Please print every record below exactly as it appears, but leave out the pictures.

(Records for the task)

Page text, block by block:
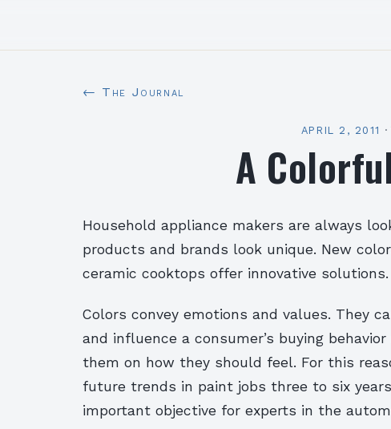
← The Journal
APRIL 2, 2011 ·
A
Household appliance makers are always
products and brands look unique. New
ceramic cooktops offer innovative solutions.
Colors convey emotions and values. They
and influence a consumer’s buying
them on how they should feel. For this
future trends in paint jobs three to six
important objective for experts in the
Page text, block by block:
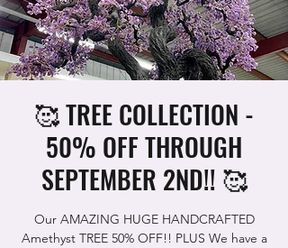
🥰 TREE COLLECTION -
50% OFF THROUGH
SEPTEMBER 2ND!! 🥰
Our AMAZING HUGE HANDCRAFTED
Amethyst TREE 50% OFF!! PLUS We have a
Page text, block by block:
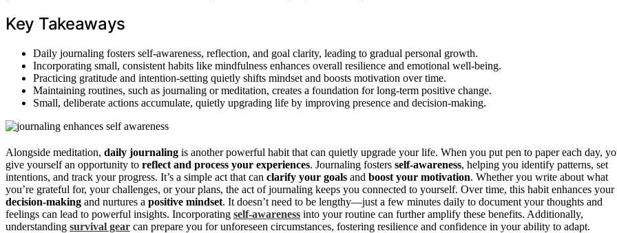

(End Records for the task)

# [Written response]
Page text, block by block:
← The Journal
APRIL 2, 2011 ·
A
Household appliance makers are always
products and brands look unique. New
ceramic cooktops offer innovative solutions.
Colors convey emotions and values. They
and influence a consumer’s buying
them on how they should feel. For this
future trends in paint jobs three to six
important objective for experts in the
Page text, block by block:
🥰 TREE COLLECTION -
50% OFF THROUGH
SEPTEMBER 2ND!! 🥰
Our AMAZING HUGE HANDCRAFTED
Amethyst TREE 50% OFF!! PLUS We have a
Page text, block by block:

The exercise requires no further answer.